Friend,  As I write this card I am filled with awe of the Father’s Love for you and over you.  He constantly and consistently extends His love towards us in our journey and pain.  He told me to buy this for you.  And what I heard him say was “New Season”.  The seasons are changing, the climate is changing, sports seasons are changing and He is ushering in NEW with you.  So while this dress represents a new season it bears a familiar color that represents the one you love.  As the seasons change He will NEVER be forgotten or moved past but will be displayed in and through you and Bill and Grace in beautiful and tangible new ways.  So don’t fear the change of season, for there is so much beauty yet to be seen.

In no way did I interpret this to mean its time to “move on”…so for anyone who is in a season of grief..that is not what  ‘new season’ is speaking to me.  I am reminded of the scripture that says His mercies are NEW every morning…(Lamentations 3:22-23) and also the promise that in Christ Jesus I am a NEW creation (2 Cor.5:17)  He knows my pain and sorrow and He is gently bringing me “new” as He continues to be enough for my todays.  “New” reminds me of the hope I have in Jesus.

In my attempts to share honestly, I must tell you that as I woke up Tuesday, it was rough.
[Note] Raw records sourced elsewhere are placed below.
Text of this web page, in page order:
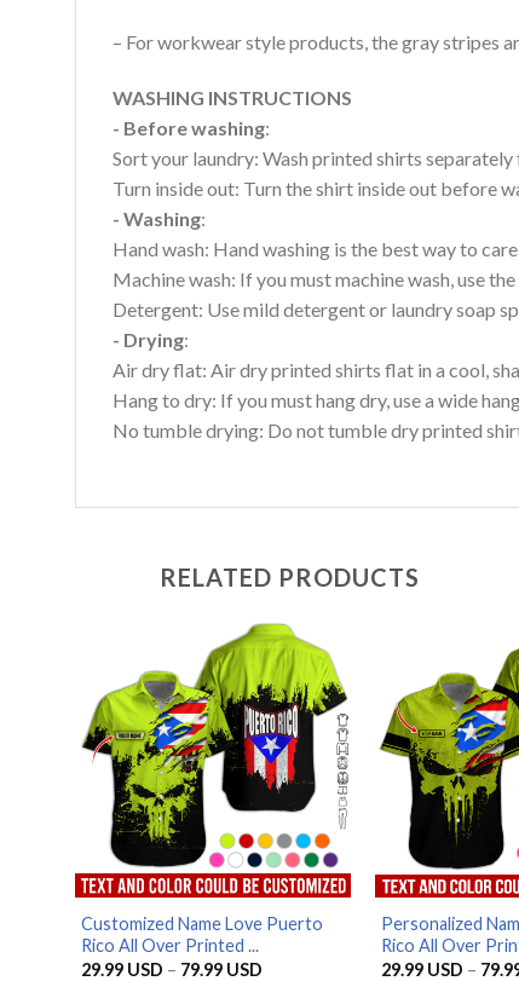
– For workwear style products, the gray stripes
WASHING INSTRUCTIONS
- Before washing:
Sort your laundry: Wash printed shirts
Turn inside out: Turn the shirt inside out before
- Washing:
Hand wash: Hand washing is the best way to
Machine wash: If you must machine wash, use
Detergent: Use mild detergent or laundry soap
- Drying:
Air dry flat: Air dry printed shirts flat in a cool,
Hang to dry: If you must hang dry, use a wide
No tumble drying: Do not tumble dry printed
RELATED PRODUCTS
Customized Name Love Puerto
Rico All Over Printed ...
29.99 USD – 79.99 USDPrice
Personalized
Rico All Over
29.99 USD –
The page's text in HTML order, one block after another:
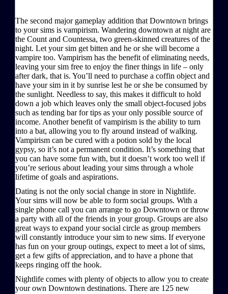
The second major gameplay addition that Downtown brings
to your sims is vampirism. Wandering downtown at night are
the Count and Countessa, two green-skinned creatures of the
night. Let your sim get bitten and he or she will become a
vampire too. Vampirism has the benefit of eliminating needs,
leaving your sim free to enjoy the finer things in life – only
after dark, that is. You’ll need to purchase a coffin object and
have your sim in it by sunrise lest he or she be consumed by
the sunlight. Needless to say, this makes it difficult to hold
down a job which leaves only the small object-focused jobs
such as tending bar for tips as your only possible source of
income. Another benefit of vampirism is the ability to turn
into a bat, allowing you to fly around instead of walking.
Vampirism can be cured with a potion sold by the local
gypsy, so it’s not a permanent condition. It’s something that
you can have some fun with, but it doesn’t work too well if
you’re serious about leading your sims through a whole
lifetime of goals and aspirations.
Dating is not the only social change in store in Nightlife.
Your sims will now be able to form social groups. With a
single phone call you can arrange to go Downtown or throw
a party with all of the friends in your group. Groups are also
great ways to expand your social circle as group members
will constantly introduce your sim to new sims. If everyone
has fun on your group outings, expect to meet a lot of sims,
get a few gifts of appreciation, and to have a phone that
keeps ringing off the hook.
Nightlife comes with plenty of objects to allow you to create
your own Downtown destinations. There are 125 new
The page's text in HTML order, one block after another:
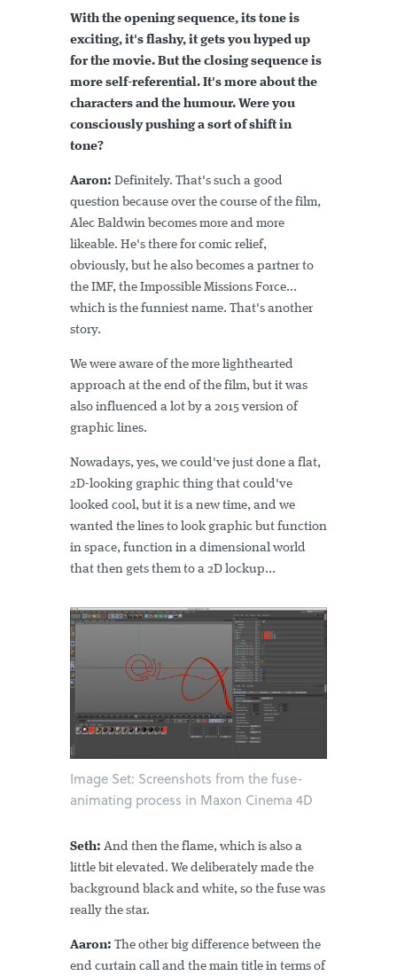
With the opening sequence, its tone is
exciting, it's flashy, it gets you hyped up
for the movie. But the closing sequence is
more self-referential. It's more about the
characters and the humour. Were you
consciously pushing a sort of shift in
tone?
Aaron: Definitely. That's such a good
question because over the course of the film,
Alec Baldwin becomes more and more
likeable. He's there for comic relief,
obviously, but he also becomes a partner to
the IMF, the Impossible Missions Force...
which is the funniest name. That's another
story.
We were aware of the more lighthearted
approach at the end of the film, but it was
also influenced a lot by a 2015 version of
graphic lines.
Nowadays, yes, we could've just done a flat,
2D-looking graphic thing that could've
looked cool, but it is a new time, and we
wanted the lines to look graphic but function
in space, function in a dimensional world
that then gets them to a 2D lockup...
Image Set: Screenshots from the fuse-
animating process in Maxon Cinema 4D
Seth: And then the flame, which is also a
little bit elevated. We deliberately made the
background black and white, so the fuse was
really the star.
Aaron: The other big difference between the
end curtain call and the main title in terms of
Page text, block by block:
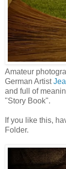
Amateur
German Artist
and full of
"Story Book".
If you like this,
Folder.
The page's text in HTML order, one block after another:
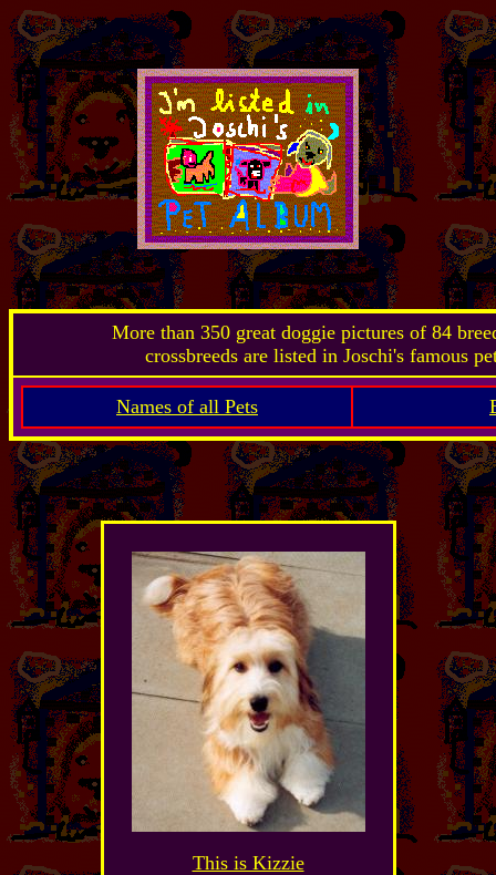
More than 350 great doggie pictures of 84
crossbreeds are listed in Joschi's famous
Names of all Pets
This is Kizzie
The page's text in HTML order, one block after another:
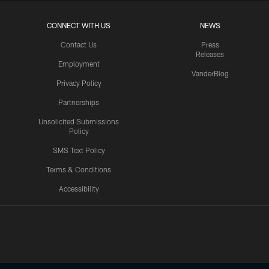
CONNECT WITH US
Contact Us
Employment
Privacy Policy
Partnerships
Unsolicited Submissions
Policy
SMS Text Policy
Terms & Conditions
Accessibility
NEWS
Press
Releases
VanderBlog
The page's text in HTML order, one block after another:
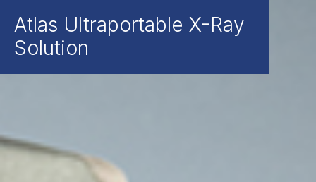
Atlas Ultraportable X-Ray
Solution
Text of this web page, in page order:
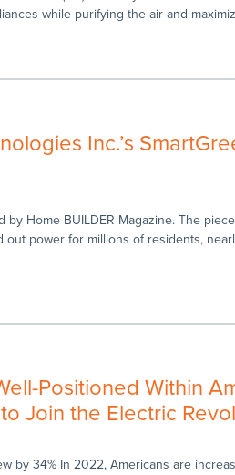
while purifying the air and
Inc.’s
Home BUILDER Magazine. The
power for millions of residents,
Positioned Within
Join the Electric
by 34% In 2022, Americans are

I cried and spent time in Warren’s room.  I found a t-shirt that had class of 2019 on the front.  I began to feel a sadness for all the things Warren would miss, the things I will miss.  For a moment, all of God’s promises seemed so distant …I couldn’t feel His nearness. As I cried and loneliness crept in…I couldn’t help but think of the ‘gifts’ that God had given me just the day before.  I could hear God whisper~ “I am your strength” “I will be enough for today” So thankful for that still small voice that speaks so loudly into my pain and suffering.

Missing Warren and wanting to have him home with me…yet still believing and trusting

~Jesus Only Jesus

One thought on “My little cowboy…

  1. tlashmore2015 March 6, 2015 / 10:46 pm

    So true – so handsome! (And Grace, a true beauty!)

    And people are hearing you, Julie, through your raw honesty and faith. I’ve seen it and heard about it. I know you didn’t ask for this new way, and oh, do I hate it for you, but wow, your faith and Warren’s life are moving mountains.